[Information provided — start]

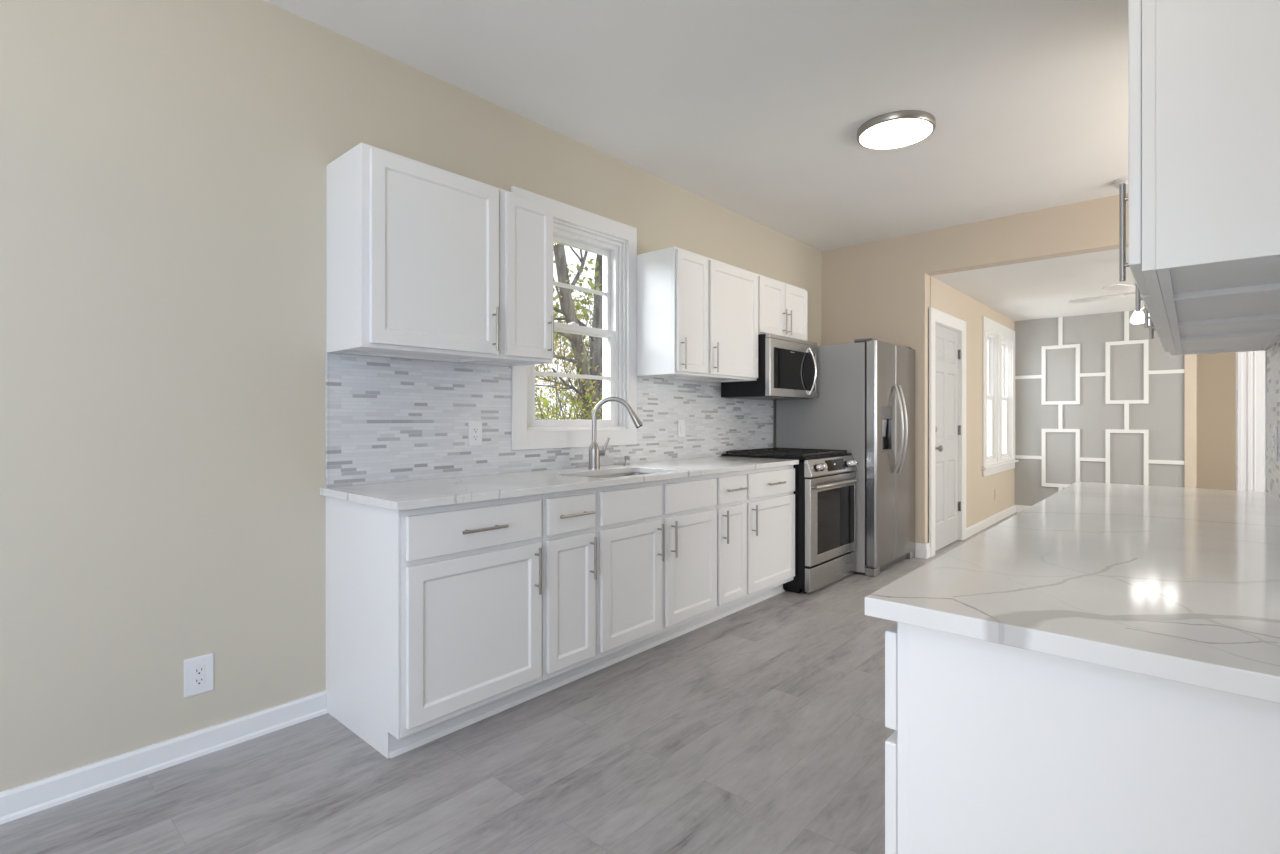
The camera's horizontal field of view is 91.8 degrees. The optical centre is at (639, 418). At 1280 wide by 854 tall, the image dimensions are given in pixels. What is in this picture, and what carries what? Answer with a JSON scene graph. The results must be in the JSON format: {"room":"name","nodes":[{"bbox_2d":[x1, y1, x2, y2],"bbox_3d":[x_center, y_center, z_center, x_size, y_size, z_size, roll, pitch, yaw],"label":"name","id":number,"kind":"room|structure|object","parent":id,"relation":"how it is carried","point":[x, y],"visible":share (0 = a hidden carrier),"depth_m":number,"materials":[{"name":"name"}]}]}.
{"room":"kitchen","nodes":[
{"label":"kitchen","id":0,"kind":"room"},
{"bbox_2d":[0,0,820,791],"bbox_3d":[-1.142,-0.199,2.805,0.150,2.790,8.770,0,0,42],"label":"wall","id":1,"kind":"structure","parent":0,"point":[163,163],"depth_m":2.17,"materials":[{"name":"beige paint"}]},
{"bbox_2d":[0,690,327,824],"bbox_3d":[-2.585,1.153,1.055,0.024,0.086,3.936,0,0,42],"label":"baseboard","id":2,"kind":"structure","parent":1,"relation":"attached to","point":[42,794],"depth_m":2.10,"materials":[{"name":"white paint"}]},
{"bbox_2d":[184,653,213,697],"bbox_3d":[-1.569,0.915,2.207,0.008,0.135,0.088,0,0,42],"label":"electrical outlet","id":3,"kind":"object","parent":1,"relation":"attached to","point":[198,671],"visible":1,"depth_m":2.21,"materials":[{"name":"white plastic"}]},
{"bbox_2d":[194,665,204,685],"bbox_3d":[-1.567,0.915,2.205,0.002,0.068,0.033,0,0,42],"label":"receptacle","id":4,"kind":"object","parent":3,"relation":"attached to","point":[199,670],"depth_m":2.21,"materials":[{"name":"grey plastic"}]},
{"bbox_2d":[326,143,498,362],"bbox_3d":[-0.935,-0.651,2.641,0.377,0.765,0.620,0,0,42],"label":"upper cabinet","id":5,"kind":"object","parent":1,"relation":"attached to","point":[412,246],"visible":1,"depth_m":2.48,"materials":[{"name":"white paint"}]},
{"bbox_2d":[462,189,553,366],"bbox_3d":[-0.626,-0.651,2.987,0.377,0.765,0.303,0,0,42],"label":"upper cabinet","id":6,"kind":"object","parent":1,"relation":"attached to","point":[526,318],"visible":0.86,"depth_m":2.88,"materials":[{"name":"white paint"}]},
{"bbox_2d":[326,353,772,486],"bbox_3d":[-0.080,0.007,3.876,0.012,0.548,3.608,0,0,42],"label":"backsplash","id":7,"kind":"structure","parent":1,"relation":"attached to","point":[388,419],"depth_m":2.98,"materials":[{"name":"tile"}]},
{"bbox_2d":[468,421,481,446],"bbox_3d":[-0.809,0.076,3.047,0.008,0.125,0.078,0,0,42],"label":"electrical outlet","id":8,"kind":"object","parent":7,"relation":"attached to","point":[474,427],"visible":1,"depth_m":3.04,"materials":[{"name":"white plastic"}]},
{"bbox_2d":[473,427,478,440],"bbox_3d":[-0.807,0.076,3.045,0.002,0.068,0.033,0,0,42],"label":"receptacle","id":9,"kind":"object","parent":8,"relation":"attached to","point":[475,429],"depth_m":3.05,"materials":[{"name":"grey plastic"}]},
{"bbox_2d":[678,420,684,437],"bbox_3d":[0.288,0.071,4.277,0.010,0.125,0.078,0,0,42],"label":"light switch","id":10,"kind":"object","parent":7,"relation":"attached to","point":[681,423],"visible":1,"depth_m":4.27,"materials":[{"name":"white plastic"}]},
{"bbox_2d":[511,186,636,449],"bbox_3d":[-0.402,-0.519,3.622,0.170,1.370,0.960,0,0,42],"label":"window","id":11,"kind":"structure","parent":1,"relation":"in","point":[574,227],"depth_m":3.76,"materials":[{"name":"white paint"}]},
{"bbox_2d":[637,246,708,378],"bbox_3d":[0.221,-0.651,3.938,0.377,0.765,0.336,0,0,42],"label":"upper cabinet","id":12,"kind":"object","parent":1,"relation":"attached to","point":[672,282],"visible":1,"depth_m":3.83,"materials":[{"name":"white paint"}]},
{"bbox_2d":[669,257,757,381],"bbox_3d":[0.535,-0.651,4.290,0.377,0.765,0.604,0,0,42],"label":"upper cabinet","id":13,"kind":"object","parent":1,"relation":"attached to","point":[733,291],"visible":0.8,"depth_m":4.18,"materials":[{"name":"white paint"}]},
{"bbox_2d":[757,274,806,340],"bbox_3d":[0.988,-0.818,4.799,0.377,0.433,0.750,0,0,42],"label":"upper cabinet","id":14,"kind":"object","parent":1,"relation":"attached to","point":[782,307],"visible":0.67,"depth_m":4.66,"materials":[{"name":"white paint"}]},
{"bbox_2d":[721,333,817,399],"bbox_3d":[1.032,-0.375,4.758,0.480,0.448,0.748,0,0,42],"label":"microwave","id":15,"kind":"object","parent":14,"relation":"attached to","point":[787,366],"visible":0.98,"depth_m":4.55,"materials":[{"name":"silver metal"}]},
{"bbox_2d":[0,512,1018,853],"bbox_3d":[2.473,1.226,3.255,4.950,0.060,14.250,0,0,42],"label":"floor","id":16,"kind":"structure","parent":0,"point":[758,728],"depth_m":2.11,"materials":[{"name":"grey wood"}]},
{"bbox_2d":[326,494,541,758],"bbox_3d":[-0.825,0.754,2.546,0.668,0.883,0.631,0,0,42],"label":"base cabinet","id":17,"kind":"object","parent":16,"relation":"on","point":[434,614],"visible":0.88,"depth_m":2.31,"materials":[{"name":"white paint"}]},
{"bbox_2d":[530,488,596,693],"bbox_3d":[-0.509,0.754,2.898,0.664,0.883,0.314,0,0,42],"label":"base cabinet","id":18,"kind":"object","parent":16,"relation":"on","point":[569,539],"visible":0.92,"depth_m":2.69,"materials":[{"name":"white paint"}]},
{"bbox_2d":[389,589,784,757],"bbox_3d":[0.057,1.186,3.233,0.012,0.018,2.816,0,0,42],"label":"trim","id":19,"kind":"structure","parent":16,"relation":"on","point":[399,751],"depth_m":2.74,"materials":[{"name":"white paint"}]},
{"bbox_2d":[584,474,716,670],"bbox_3d":[-0.088,0.754,3.371,0.664,0.883,0.952,0,0,42],"label":"base cabinet","id":20,"kind":"object","parent":16,"relation":"on","point":[656,580],"visible":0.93,"depth_m":3.11,"materials":[{"name":"white paint"}]},
{"bbox_2d":[320,456,798,510],"bbox_3d":[-0.110,0.297,3.364,0.648,0.030,2.850,0,0,42],"label":"countertop","id":21,"kind":"structure","parent":20,"relation":"on","point":[415,494],"depth_m":2.73,"materials":[{"name":"white stone"}]},
{"bbox_2d":[588,397,642,468],"bbox_3d":[-0.137,0.081,3.468,0.303,0.403,0.066,0,0,-3],"label":"kitchen faucet","id":22,"kind":"object","parent":21,"relation":"on","point":[595,452],"visible":1,"depth_m":3.45,"materials":[{"name":"silver metal"}]},
{"bbox_2d":[590,472,650,477],"bbox_3d":[-0.105,0.407,3.248,0.364,0.190,0.634,0,0,42],"label":"sink","id":23,"kind":"object","parent":21,"relation":"in","point":[632,473],"visible":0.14,"depth_m":3.48,"materials":[{"name":"silver metal"}]},
{"bbox_2d":[623,456,630,464],"bbox_3d":[-0.067,0.254,3.714,0.047,0.056,0.100,0,0,-21],"label":"soap dispenser","id":24,"kind":"object","parent":21,"relation":"on","point":[626,458],"visible":1,"depth_m":3.72,"materials":[{"name":"silver metal"}]},
{"bbox_2d":[704,470,747,620],"bbox_3d":[0.333,0.754,3.843,0.664,0.883,0.314,0,0,42],"label":"base cabinet","id":25,"kind":"object","parent":16,"relation":"on","point":[731,507],"visible":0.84,"depth_m":3.65,"materials":[{"name":"white paint"}]},
{"bbox_2d":[734,465,794,608],"bbox_3d":[0.641,0.754,4.189,0.664,0.883,0.612,0,0,42],"label":"base cabinet","id":26,"kind":"object","parent":16,"relation":"on","point":[770,501],"visible":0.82,"depth_m":3.98,"materials":[{"name":"white paint"}]},
{"bbox_2d":[721,448,857,592],"bbox_3d":[1.156,0.719,4.666,0.782,0.953,0.770,0,0,42],"label":"gas range","id":27,"kind":"object","parent":16,"relation":"on","point":[825,483],"visible":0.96,"depth_m":4.34,"materials":[{"name":"silver metal"}]},
{"bbox_2d":[721,452,851,459],"bbox_3d":[1.119,0.273,4.700,0.681,0.014,0.770,0,0,42],"label":"cooktop","id":28,"kind":"object","parent":27,"relation":"in","point":[773,455],"depth_m":4.44,"materials":[{"name":"black ceramic"}]},
{"bbox_2d":[776,338,914,576],"bbox_3d":[1.783,0.295,5.240,0.919,1.802,0.893,0,0,42],"label":"refrigerator","id":29,"kind":"object","parent":16,"relation":"on","point":[864,406],"visible":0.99,"depth_m":4.86,"materials":[{"name":"silver metal"}]},
{"bbox_2d":[885,622,1279,853],"bbox_3d":[0.816,0.754,1.024,0.668,0.883,0.626,0,0,42],"label":"base cabinet","id":30,"kind":"object","parent":16,"relation":"on","point":[993,748],"visible":0.68,"depth_m":0.83,"materials":[{"name":"white paint"}]},
{"bbox_2d":[865,482,1279,703],"bbox_3d":[1.380,0.297,1.669,0.616,0.030,2.392,0,0,42],"label":"countertop","id":31,"kind":"structure","parent":30,"relation":"on","point":[1178,584],"depth_m":1.04,"materials":[{"name":"white stone"}]},
{"bbox_2d":[264,0,1127,250],"bbox_3d":[0.650,-1.624,1.209,4.950,0.060,8.770,0,0,42],"label":"ceiling","id":32,"kind":"structure","parent":0,"point":[754,109],"depth_m":2.96,"materials":[{"name":"paint"}]},
{"bbox_2d":[857,110,935,149],"bbox_3d":[1.401,-1.574,3.405,0.400,0.040,0.400,0,0,42],"label":"ceiling light","id":33,"kind":"object","parent":32,"relation":"in","point":[903,128],"visible":1,"depth_m":3.35,"materials":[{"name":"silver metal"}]},
{"bbox_2d":[860,119,931,148],"bbox_3d":[1.401,-1.573,3.405,0.367,0.039,0.367,0,0,42],"label":"diffuser","id":34,"kind":"object","parent":33,"relation":"attached to","point":[874,133],"depth_m":3.38,"materials":[{"name":"white plastic"}]},
{"bbox_2d":[1114,176,1127,189],"bbox_3d":[3.257,-1.568,4.143,0.150,0.052,0.150,0,0,42],"label":"smoke detector","id":35,"kind":"object","parent":32,"relation":"attached to","point":[1122,180],"visible":0.44,"depth_m":4.12,"materials":[{"name":"white plastic"}]},
{"bbox_2d":[930,276,1014,527],"bbox_3d":[3.641,-0.021,6.754,0.150,2.435,3.510,0,0,42],"label":"wall","id":36,"kind":"structure","parent":0,"point":[981,504],"depth_m":6.47,"materials":[{"name":"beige paint"}]},
{"bbox_2d":[929,307,965,556],"bbox_3d":[2.827,0.118,5.798,0.206,2.155,1.105,0,0,42],"label":"door","id":37,"kind":"structure","parent":36,"relation":"in","point":[947,333],"depth_m":5.80,"materials":[{"name":"white paint"}]},
{"bbox_2d":[966,505,1015,537],"bbox_3d":[4.015,1.150,7.049,0.016,0.092,2.332,0,0,42],"label":"baseboard","id":38,"kind":"structure","parent":36,"relation":"attached to","point":[991,520],"depth_m":6.88,"materials":[{"name":"white paint"}]},
{"bbox_2d":[987,331,996,462],"bbox_3d":[3.914,-0.239,7.060,0.150,1.470,0.590,0,0,42],"label":"window","id":39,"kind":"structure","parent":36,"relation":"in","point":[991,337],"depth_m":7.22,"materials":[{"name":"white glass"}]},
{"bbox_2d":[981,316,1018,476],"bbox_3d":[4.237,-0.236,7.271,0.050,1.735,1.655,0,0,42],"label":"trim","id":40,"kind":"structure","parent":36,"relation":"attached to","point":[1000,465],"depth_m":7.22,"materials":[{"name":"white paint"}]},
{"bbox_2d":[1002,337,1010,459],"bbox_3d":[4.400,-0.239,7.605,0.150,1.470,0.610,0,0,42],"label":"window","id":41,"kind":"structure","parent":36,"relation":"in","point":[1006,344],"depth_m":7.78,"materials":[{"name":"white paint"}]},
{"bbox_2d":[821,193,1127,556],"bbox_3d":[2.849,-0.199,5.015,2.870,2.790,0.140,0,0,42],"label":"wall","id":42,"kind":"structure","parent":0,"point":[879,290],"depth_m":5.32,"materials":[{"name":"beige paint"}]},
{"bbox_2d":[915,543,929,558],"bbox_3d":[2.432,1.133,5.337,0.098,0.125,0.105,0,0,42],"label":"baseboard","id":43,"kind":"structure","parent":42,"relation":"attached to","point":[922,551],"depth_m":5.30,"materials":[{"name":"white paint"}]},
{"bbox_2d":[932,247,1143,320],"bbox_3d":[5.739,-1.269,6.211,4.005,0.060,5.489,0,0,42],"label":"ceiling","id":44,"kind":"structure","parent":0,"point":[1039,289],"depth_m":5.79,"materials":[{"name":"white paint"}]},
{"bbox_2d":[1068,283,1143,323],"bbox_3d":[3.951,-0.984,4.816,1.049,0.510,1.055,0,0,42],"label":"ceiling fan","id":45,"kind":"object","parent":44,"relation":"hanging from","point":[1137,317],"visible":0.09,"depth_m":4.78,"materials":[{"name":"white paint"}]},
{"bbox_2d":[1015,310,1184,505],"bbox_3d":[5.435,-0.021,7.426,1.633,2.435,0.120,0,0,42],"label":"wall","id":46,"kind":"structure","parent":0,"point":[1163,416],"depth_m":7.38,"materials":[{"name":"grey paint"}]},
{"bbox_2d":[1016,505,1030,512],"bbox_3d":[5.395,1.150,7.370,1.617,0.092,0.016,0,0,42],"label":"baseboard","id":47,"kind":"structure","parent":46,"relation":"attached to","point":[1019,508],"depth_m":7.87,"materials":[{"name":"white paint"}]},
{"bbox_2d":[1015,311,1184,490],"bbox_3d":[5.388,-0.068,7.375,1.632,2.343,0.018,0,0,42],"label":"trim","id":48,"kind":"structure","parent":46,"relation":"attached to","point":[1060,345],"depth_m":7.28,"materials":[{"name":"white paint"}]},
{"bbox_2d":[1185,354,1196,487],"bbox_3d":[6.081,-0.021,6.851,0.098,2.435,0.160,0,0,42],"label":"wall","id":49,"kind":"structure","parent":0,"point":[1190,359],"depth_m":6.79,"materials":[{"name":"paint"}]},
{"bbox_2d":[1197,352,1235,489],"bbox_3d":[7.749,-0.021,7.373,2.250,2.435,0.120,0,0,42],"label":"wall","id":50,"kind":"structure","parent":0,"point":[1216,372],"depth_m":7.76,"materials":[{"name":"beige paint"}]},
{"bbox_3d":[4.641,-0.199,3.419,1.930,2.790,0.140,0,0,42],"label":"wall","id":51,"kind":"structure","parent":0,"visible":0},
{"bbox_2d":[1236,351,1264,491],"bbox_3d":[3.961,-0.021,4.019,0.140,2.435,0.168,0,0,42],"label":"trim","id":52,"kind":"structure","parent":51,"relation":"attached to","point":[1250,365],"depth_m":3.96,"materials":[{"name":"white paint"}]},
{"bbox_3d":[0.418,-0.199,0.030,0.128,2.790,6.400,0,0,42],"label":"wall","id":53,"kind":"structure","parent":0,"visible":0},
{"bbox_2d":[1119,0,1279,301],"bbox_3d":[1.141,-0.651,1.206,0.354,0.765,0.408,0,0,42],"label":"upper cabinet","id":54,"kind":"object","parent":53,"relation":"attached to","point":[1203,199],"visible":1,"depth_m":1.08,"materials":[{"name":"white paint"}]},
{"bbox_2d":[1135,281,1279,327],"bbox_3d":[1.459,-0.651,1.563,0.354,0.765,0.543,0,0,42],"label":"upper cabinet","id":55,"kind":"object","parent":53,"relation":"attached to","point":[1258,306],"visible":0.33,"depth_m":1.60,"materials":[{"name":"white paint"}]},
{"bbox_2d":[1144,303,1279,341],"bbox_3d":[1.793,-0.651,1.937,0.354,0.765,0.456,0,0,42],"label":"upper cabinet","id":56,"kind":"object","parent":53,"relation":"attached to","point":[1264,327],"visible":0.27,"depth_m":1.99,"materials":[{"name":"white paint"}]},
{"bbox_2d":[1149,315,1279,354],"bbox_3d":[2.150,-0.651,2.339,0.354,0.765,0.615,0,0,42],"label":"upper cabinet","id":57,"kind":"object","parent":53,"relation":"attached to","point":[1258,343],"visible":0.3,"depth_m":2.40,"materials":[{"name":"white paint"}]},
{"bbox_2d":[1265,350,1268,491],"bbox_3d":[2.544,-0.194,2.425,0.140,2.780,0.010,0,0,42],"label":"trim","id":58,"kind":"structure","parent":53,"relation":"attached to","point":[1266,490],"depth_m":2.47,"materials":[{"name":"white paint"}]},
{"bbox_2d":[1267,339,1279,500],"bbox_3d":[1.663,-0.021,1.530,0.008,0.606,2.497,0,0,42],"label":"backsplash","id":59,"kind":"structure","parent":53,"relation":"attached to","point":[1273,353],"depth_m":2.26,"materials":[{"name":"tile"}]},
{"bbox_2d":[1273,425,1277,460],"bbox_3d":[2.230,0.086,2.179,0.008,0.125,0.078,0,0,42],"label":"electrical outlet","id":60,"kind":"object","parent":59,"relation":"attached to","point":[1275,427],"visible":1,"depth_m":2.15,"materials":[{"name":"white plastic"}]},
{"bbox_2d":[1273,433,1274,452],"bbox_3d":[2.228,0.086,2.180,0.002,0.068,0.033,0,0,42],"label":"receptacle","id":61,"kind":"object","parent":60,"relation":"attached to","point":[1273,433],"depth_m":2.17,"materials":[{"name":"grey plastic"}]},
{"label":"outside","id":62,"kind":"structure","parent":0,"visible":0},
{"bbox_3d":[-17.299,1.796,14.743,39.840,0.100,49.000,0,0,42],"label":"ground","id":63,"kind":"structure","parent":62,"visible":0},
{"bbox_2d":[535,346,590,419],"bbox_3d":[-1.422,0.168,11.899,4.621,3.172,3.637,0,0,20],"label":"shrub","id":64,"kind":"object","parent":63,"relation":"on","point":[559,414],"visible":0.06,"depth_m":11.07,"materials":[{"name":"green plant"}]},
{"bbox_2d":[535,296,591,417],"bbox_3d":[-1.407,-2.068,26.776,9.326,7.629,8.433,0,0,-35],"label":"tree","id":65,"kind":"object","parent":63,"relation":"on","point":[586,341],"visible":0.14,"depth_m":25.55,"materials":[{"name":"green plant"}]},
{"bbox_2d":[535,242,601,419],"bbox_3d":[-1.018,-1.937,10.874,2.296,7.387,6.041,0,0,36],"label":"tree","id":66,"kind":"object","parent":63,"relation":"on","point":[564,294],"visible":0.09,"depth_m":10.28,"materials":[{"name":"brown plant"}]},
{"bbox_2d":[535,347,601,419],"bbox_3d":[-0.948,0.141,8.840,4.539,3.229,4.280,0,0,42],"label":"shrub","id":67,"kind":"object","parent":63,"relation":"on","point":[582,360],"visible":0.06,"depth_m":9.44,"materials":[{"name":"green plant"}]},
{"bbox_2d":[535,366,601,419],"bbox_3d":[-0.443,0.360,9.514,3.130,2.789,2.970,0,0,-4],"label":"shrub","id":68,"kind":"object","parent":63,"relation":"on","point":[580,370],"visible":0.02,"depth_m":9.34,"materials":[{"name":"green plant"}]},
{"bbox_2d":[539,388,601,419],"bbox_3d":[-0.756,0.610,9.115,3.110,2.289,3.168,0,0,-39],"label":"shrub","id":69,"kind":"object","parent":63,"relation":"on","point":[541,390],"visible":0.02,"depth_m":9.57,"materials":[{"name":"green plant"}]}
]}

[Information provided — finish]

__Exercise__
Copy every line in the records above that contains the word "shrub".

__Task result__
{"bbox_2d":[535,346,590,419],"bbox_3d":[-1.422,0.168,11.899,4.621,3.172,3.637,0,0,20],"label":"shrub","id":64,"kind":"object","parent":63,"relation":"on","point":[559,414],"visible":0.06,"depth_m":11.07,"materials":[{"name":"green plant"}]},
{"bbox_2d":[535,347,601,419],"bbox_3d":[-0.948,0.141,8.840,4.539,3.229,4.280,0,0,42],"label":"shrub","id":67,"kind":"object","parent":63,"relation":"on","point":[582,360],"visible":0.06,"depth_m":9.44,"materials":[{"name":"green plant"}]},
{"bbox_2d":[535,366,601,419],"bbox_3d":[-0.443,0.360,9.514,3.130,2.789,2.970,0,0,-4],"label":"shrub","id":68,"kind":"object","parent":63,"relation":"on","point":[580,370],"visible":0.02,"depth_m":9.34,"materials":[{"name":"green plant"}]},
{"bbox_2d":[539,388,601,419],"bbox_3d":[-0.756,0.610,9.115,3.110,2.289,3.168,0,0,-39],"label":"shrub","id":69,"kind":"object","parent":63,"relation":"on","point":[541,390],"visible":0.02,"depth_m":9.57,"materials":[{"name":"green plant"}]}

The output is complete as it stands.